__WHAT THE EXERCISE ASKS__
Copy every line from the material below that holds "around".

__TASK INPUTS__

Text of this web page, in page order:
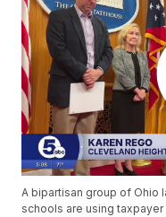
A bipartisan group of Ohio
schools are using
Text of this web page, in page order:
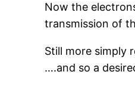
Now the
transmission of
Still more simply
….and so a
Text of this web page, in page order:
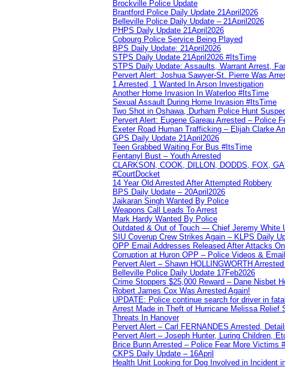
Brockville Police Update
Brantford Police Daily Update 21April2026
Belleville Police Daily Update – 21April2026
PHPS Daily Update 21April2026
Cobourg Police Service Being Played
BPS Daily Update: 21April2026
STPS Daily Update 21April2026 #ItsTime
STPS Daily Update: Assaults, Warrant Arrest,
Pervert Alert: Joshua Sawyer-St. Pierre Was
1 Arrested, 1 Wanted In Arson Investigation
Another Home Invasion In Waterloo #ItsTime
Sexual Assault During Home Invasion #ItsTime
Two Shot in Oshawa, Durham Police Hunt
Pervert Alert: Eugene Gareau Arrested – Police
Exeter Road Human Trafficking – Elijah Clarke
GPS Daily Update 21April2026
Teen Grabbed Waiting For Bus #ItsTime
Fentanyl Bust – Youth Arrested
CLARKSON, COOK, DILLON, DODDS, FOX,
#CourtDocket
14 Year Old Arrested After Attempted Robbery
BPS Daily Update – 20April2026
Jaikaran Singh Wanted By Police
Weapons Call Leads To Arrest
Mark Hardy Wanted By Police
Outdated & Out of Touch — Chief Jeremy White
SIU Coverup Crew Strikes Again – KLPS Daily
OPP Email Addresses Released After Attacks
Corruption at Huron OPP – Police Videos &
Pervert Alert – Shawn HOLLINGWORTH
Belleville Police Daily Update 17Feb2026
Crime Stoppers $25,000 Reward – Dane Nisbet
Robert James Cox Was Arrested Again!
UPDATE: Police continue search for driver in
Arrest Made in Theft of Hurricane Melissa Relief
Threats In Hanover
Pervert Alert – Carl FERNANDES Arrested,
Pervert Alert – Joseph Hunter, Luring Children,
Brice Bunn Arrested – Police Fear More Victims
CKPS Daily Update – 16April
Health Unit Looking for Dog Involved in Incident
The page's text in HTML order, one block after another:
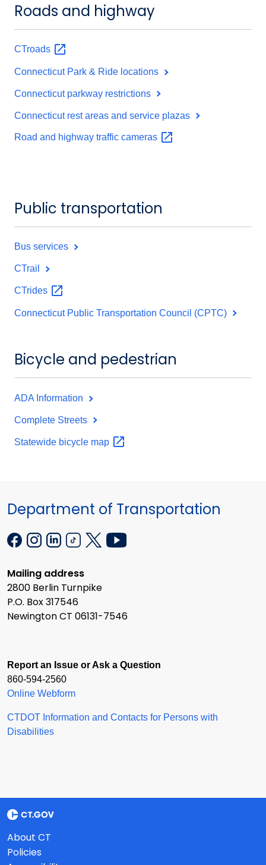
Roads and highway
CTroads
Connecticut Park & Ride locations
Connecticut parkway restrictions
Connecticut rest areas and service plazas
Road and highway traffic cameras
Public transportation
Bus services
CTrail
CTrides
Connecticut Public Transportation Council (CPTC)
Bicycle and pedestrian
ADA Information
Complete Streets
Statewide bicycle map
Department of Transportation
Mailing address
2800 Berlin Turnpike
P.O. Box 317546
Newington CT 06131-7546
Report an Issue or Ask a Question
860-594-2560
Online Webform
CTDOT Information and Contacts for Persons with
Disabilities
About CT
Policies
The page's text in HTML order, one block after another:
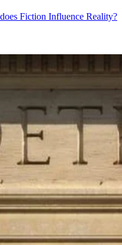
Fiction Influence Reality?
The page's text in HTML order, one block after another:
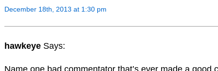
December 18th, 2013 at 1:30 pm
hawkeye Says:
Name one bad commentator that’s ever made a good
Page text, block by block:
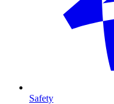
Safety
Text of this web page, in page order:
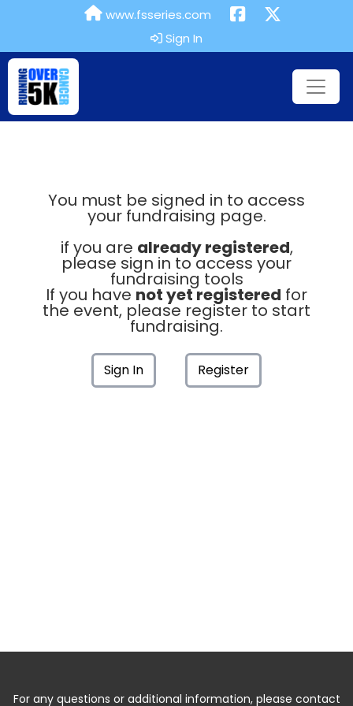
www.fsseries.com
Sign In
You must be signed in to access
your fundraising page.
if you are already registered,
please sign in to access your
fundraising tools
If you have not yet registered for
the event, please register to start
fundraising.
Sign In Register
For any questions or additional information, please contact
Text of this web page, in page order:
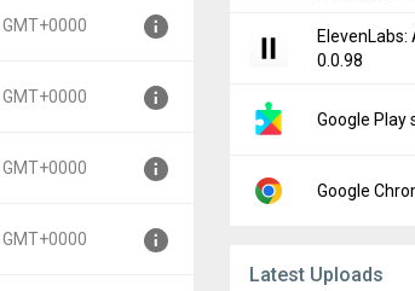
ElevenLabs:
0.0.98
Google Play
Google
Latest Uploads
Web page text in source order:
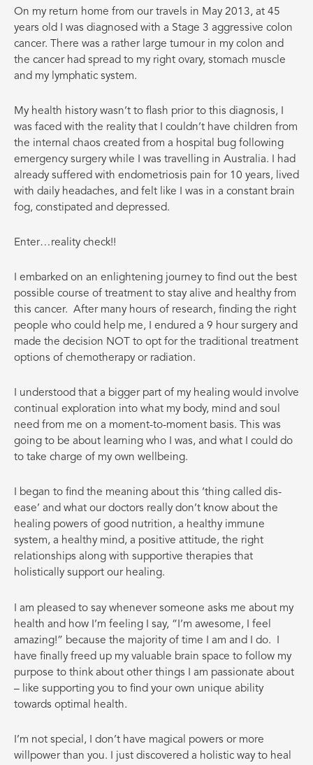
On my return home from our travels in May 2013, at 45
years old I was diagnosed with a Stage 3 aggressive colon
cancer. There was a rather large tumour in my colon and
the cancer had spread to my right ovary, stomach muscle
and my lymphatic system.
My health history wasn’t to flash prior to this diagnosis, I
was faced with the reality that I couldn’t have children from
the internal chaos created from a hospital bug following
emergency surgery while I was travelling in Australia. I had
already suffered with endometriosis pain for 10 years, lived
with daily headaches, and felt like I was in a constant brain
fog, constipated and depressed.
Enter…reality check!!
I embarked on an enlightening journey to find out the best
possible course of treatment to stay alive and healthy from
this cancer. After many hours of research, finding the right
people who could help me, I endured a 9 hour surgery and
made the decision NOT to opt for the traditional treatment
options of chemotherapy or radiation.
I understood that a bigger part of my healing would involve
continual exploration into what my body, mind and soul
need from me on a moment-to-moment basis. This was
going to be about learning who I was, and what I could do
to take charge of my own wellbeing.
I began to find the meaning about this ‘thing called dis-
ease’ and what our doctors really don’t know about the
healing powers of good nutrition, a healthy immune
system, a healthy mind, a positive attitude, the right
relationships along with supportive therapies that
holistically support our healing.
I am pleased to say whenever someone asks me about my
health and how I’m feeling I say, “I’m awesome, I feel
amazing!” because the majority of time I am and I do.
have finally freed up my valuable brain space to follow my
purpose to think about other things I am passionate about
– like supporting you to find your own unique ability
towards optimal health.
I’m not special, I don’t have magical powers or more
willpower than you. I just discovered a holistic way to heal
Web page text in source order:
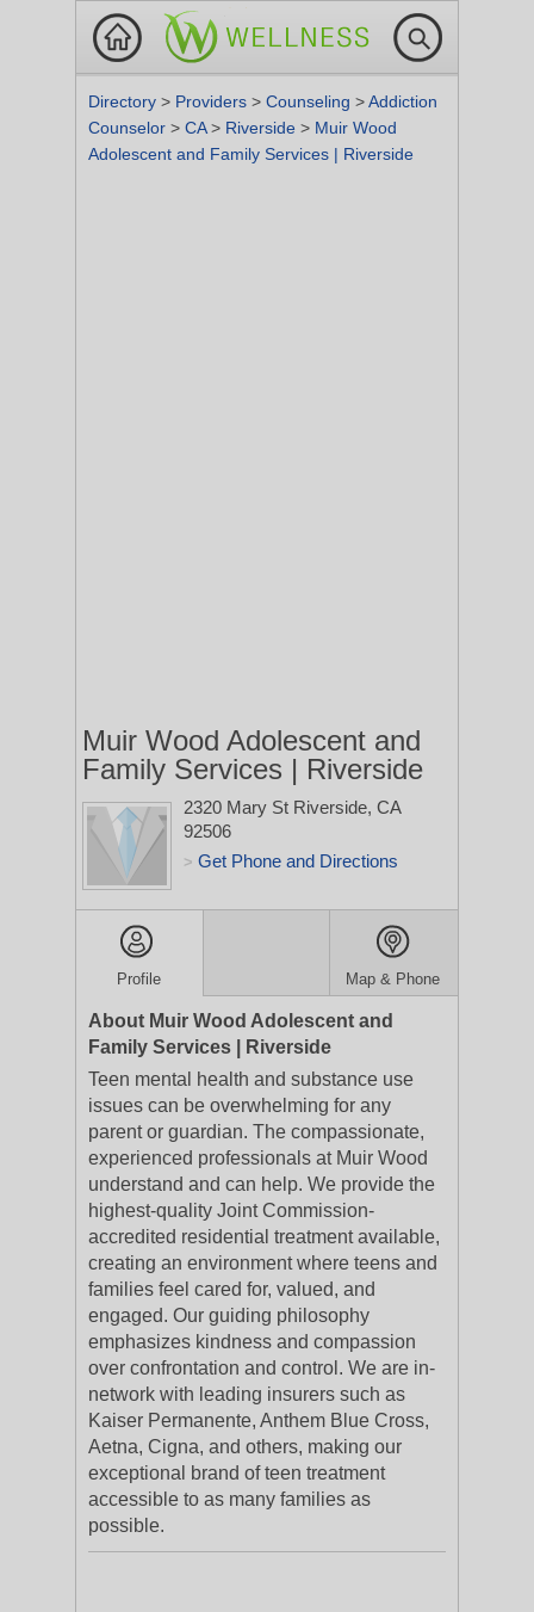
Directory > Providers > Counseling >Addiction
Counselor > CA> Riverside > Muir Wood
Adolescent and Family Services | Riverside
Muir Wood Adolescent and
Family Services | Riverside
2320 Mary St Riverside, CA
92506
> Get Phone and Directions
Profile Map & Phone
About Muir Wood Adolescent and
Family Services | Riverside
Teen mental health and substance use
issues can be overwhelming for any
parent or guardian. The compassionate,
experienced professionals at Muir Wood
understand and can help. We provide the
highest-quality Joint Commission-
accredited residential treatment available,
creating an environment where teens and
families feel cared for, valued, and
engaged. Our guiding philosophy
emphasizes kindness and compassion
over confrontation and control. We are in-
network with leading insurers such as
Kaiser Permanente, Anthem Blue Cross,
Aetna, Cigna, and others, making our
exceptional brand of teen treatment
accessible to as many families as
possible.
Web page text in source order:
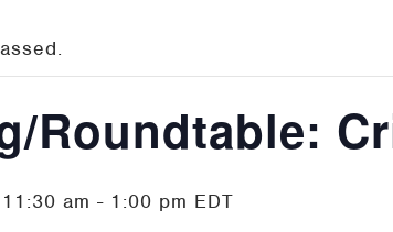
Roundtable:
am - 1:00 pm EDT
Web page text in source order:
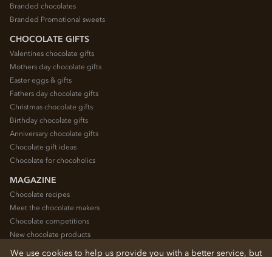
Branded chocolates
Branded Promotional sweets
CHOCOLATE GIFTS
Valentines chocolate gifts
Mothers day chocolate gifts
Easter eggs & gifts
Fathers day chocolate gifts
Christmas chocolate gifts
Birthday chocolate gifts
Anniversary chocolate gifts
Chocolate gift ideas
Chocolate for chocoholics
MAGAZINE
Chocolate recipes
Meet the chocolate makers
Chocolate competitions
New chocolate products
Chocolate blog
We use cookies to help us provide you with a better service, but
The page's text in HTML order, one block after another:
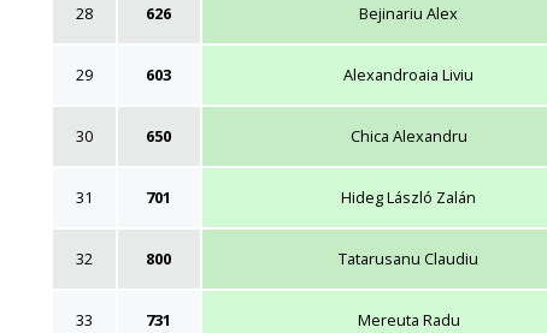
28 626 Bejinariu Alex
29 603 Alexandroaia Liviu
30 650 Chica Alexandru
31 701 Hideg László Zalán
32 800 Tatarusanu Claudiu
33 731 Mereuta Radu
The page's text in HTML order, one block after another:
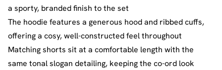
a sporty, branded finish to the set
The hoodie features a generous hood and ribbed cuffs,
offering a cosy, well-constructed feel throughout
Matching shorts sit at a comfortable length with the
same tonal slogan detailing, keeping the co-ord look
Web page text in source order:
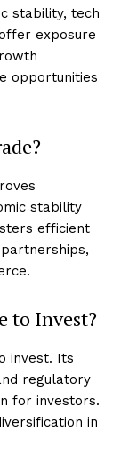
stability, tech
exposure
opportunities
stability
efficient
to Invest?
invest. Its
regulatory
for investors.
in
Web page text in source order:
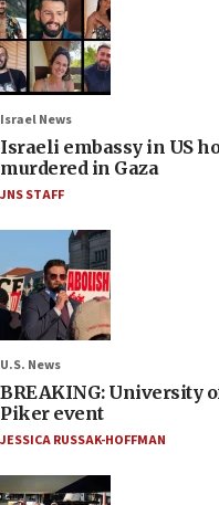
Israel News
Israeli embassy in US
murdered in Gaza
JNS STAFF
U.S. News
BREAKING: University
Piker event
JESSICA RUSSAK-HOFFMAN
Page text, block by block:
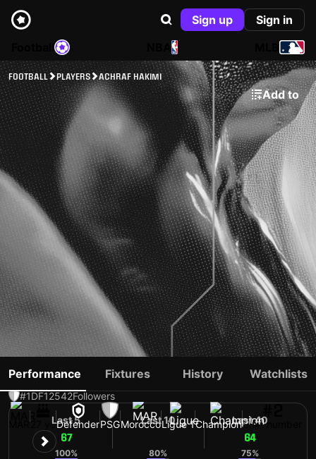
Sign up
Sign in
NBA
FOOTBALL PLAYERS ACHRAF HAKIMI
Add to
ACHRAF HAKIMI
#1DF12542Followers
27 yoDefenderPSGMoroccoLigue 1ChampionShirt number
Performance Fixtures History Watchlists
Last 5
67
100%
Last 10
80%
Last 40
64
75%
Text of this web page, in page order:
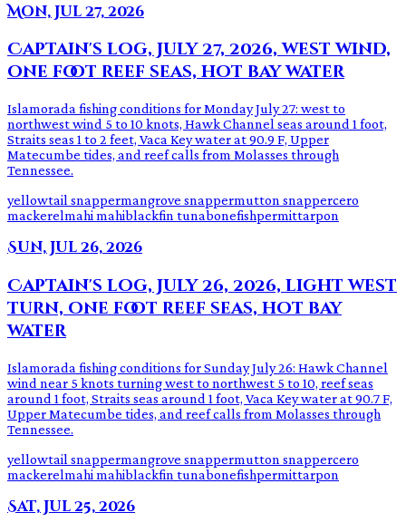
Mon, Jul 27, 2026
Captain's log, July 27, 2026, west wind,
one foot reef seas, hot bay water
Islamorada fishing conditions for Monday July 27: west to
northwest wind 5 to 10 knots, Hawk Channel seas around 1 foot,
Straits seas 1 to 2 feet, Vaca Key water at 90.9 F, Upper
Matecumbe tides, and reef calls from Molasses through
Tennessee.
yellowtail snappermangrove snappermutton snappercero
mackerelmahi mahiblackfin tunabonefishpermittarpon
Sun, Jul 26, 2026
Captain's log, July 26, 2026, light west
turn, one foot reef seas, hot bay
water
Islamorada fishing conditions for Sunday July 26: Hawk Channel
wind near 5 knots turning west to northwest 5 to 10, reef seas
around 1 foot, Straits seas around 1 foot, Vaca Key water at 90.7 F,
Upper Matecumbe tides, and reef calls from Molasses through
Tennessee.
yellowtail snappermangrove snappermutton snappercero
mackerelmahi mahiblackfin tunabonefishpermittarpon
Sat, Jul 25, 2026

__TASK RESPONSE__
northwest wind 5 to 10 knots, Hawk Channel seas around 1 foot,
around 1 foot, Straits seas around 1 foot, Vaca Key water at 90.7 F,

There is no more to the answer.